That was all. I kept holding my breath in case they went on, but there was nothing else. I never asked Julian about it. Like I said, the next day, whatever was between us was over.

I was heartbroken, but I didn’t show it — didn’t want anyone to think it mattered. We all had mayfly relationships in those days. Girls did, anyway. You’d be with someone for a one-night stand and it was like you were engaged to be married, you’d be so excited.

But it was over. I didn’t know much back then, but I knew that whatever had happened between Julian and me was done. I have no idea what they were talking about, him and Nancy. I have no idea what they saw.

Chapter 7

Nancy

Suddenly, I heard this uncanny singing.
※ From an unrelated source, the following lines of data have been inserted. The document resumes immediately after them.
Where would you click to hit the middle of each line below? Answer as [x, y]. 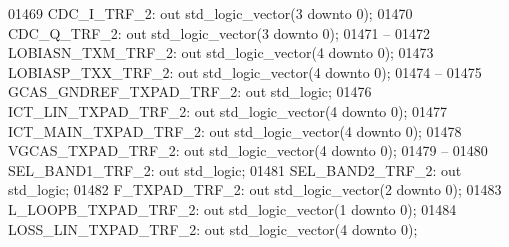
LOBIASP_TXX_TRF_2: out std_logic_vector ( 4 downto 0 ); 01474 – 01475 [245, 71]
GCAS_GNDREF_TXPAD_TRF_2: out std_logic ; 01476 [190, 91]
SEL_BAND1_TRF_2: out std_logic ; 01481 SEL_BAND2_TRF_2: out [235, 169]
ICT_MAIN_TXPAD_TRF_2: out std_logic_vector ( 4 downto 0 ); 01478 [235, 130]
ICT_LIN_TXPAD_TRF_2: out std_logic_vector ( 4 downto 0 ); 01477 [228, 110]
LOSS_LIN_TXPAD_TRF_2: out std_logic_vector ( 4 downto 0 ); [213, 228]
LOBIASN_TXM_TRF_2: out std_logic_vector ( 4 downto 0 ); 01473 [221, 52]
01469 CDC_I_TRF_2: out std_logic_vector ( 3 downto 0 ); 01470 [210, 13]
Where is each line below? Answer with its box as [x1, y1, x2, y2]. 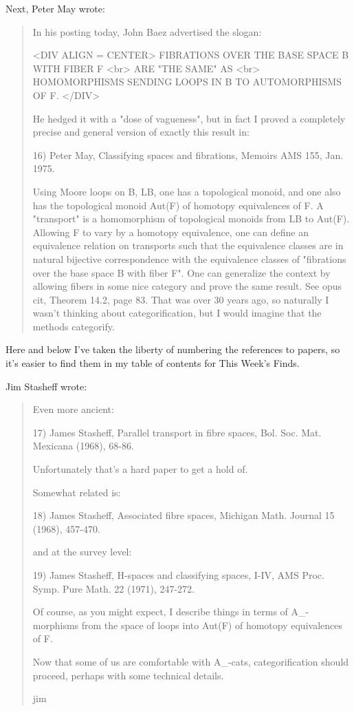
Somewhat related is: [32, 485, 121, 499]
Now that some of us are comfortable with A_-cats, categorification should [32, 654, 349, 668]
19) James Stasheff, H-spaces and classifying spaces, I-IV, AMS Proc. [32, 568, 324, 582]
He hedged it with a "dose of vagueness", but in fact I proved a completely [32, 111, 346, 125]
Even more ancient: [32, 402, 114, 416]
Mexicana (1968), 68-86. [32, 438, 134, 453]
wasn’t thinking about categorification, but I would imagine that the [32, 306, 322, 320]
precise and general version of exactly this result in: [32, 125, 250, 139]
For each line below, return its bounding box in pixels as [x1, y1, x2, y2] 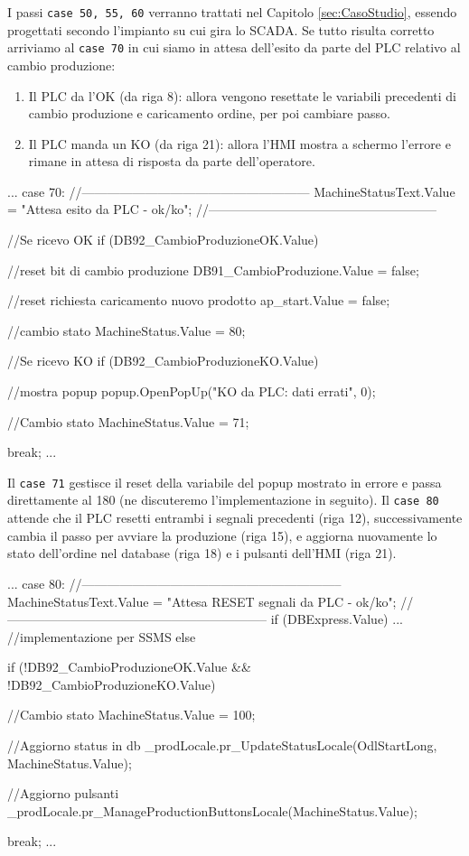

To this day, I can’t explain what it was. Less like singing than birdsong: quite high-pitched, almost piercing, then a series of trills, and that high keening again. Then a fluttering sound right above me, like something was trapped in the rafters.

I knew we weren’t supposed to open our eyes, but I couldn’t help it. When I heard that rustling noise, my eyes popped right open. I almost bolted. I thought it was rats scurrying around, which wouldn’t have surprised me a bit. There were all sorts of things living in the walls there. Rats and mice and god knows what.

So there I am, staring at the ceiling — and that’s when I realize it can’t possibly be rats. Whatever it is, it’s above me. The rehearsal room had very high ceilings, which should have made for a bad acoustic, but didn’t. It sounded like a bird had got in and was bashing itself against the beams up there, trying to get out.

I started to sit up, but I felt Julian’s hand on my arm, holding me back. He didn’t say anything, not out loud, but I knew he was telling me to stay beside him and look at the ceiling. Like he was a transmitter and I was picking up the frequency he was on.

I looked up, but I couldn’t see anything. It was pitch dark, darker even than it had seemed when my eyes were shut. The bird kept flying back and forth; I could hear it strike the beams and the ceiling. A hollow thump, over and over again.

There was something horrible about it. The fact that it just kept bashing itself against the beams and wouldn’t stop: it was killing itself, trying to get out. And if it did fall, it would fall on me, and that would be even more horrible.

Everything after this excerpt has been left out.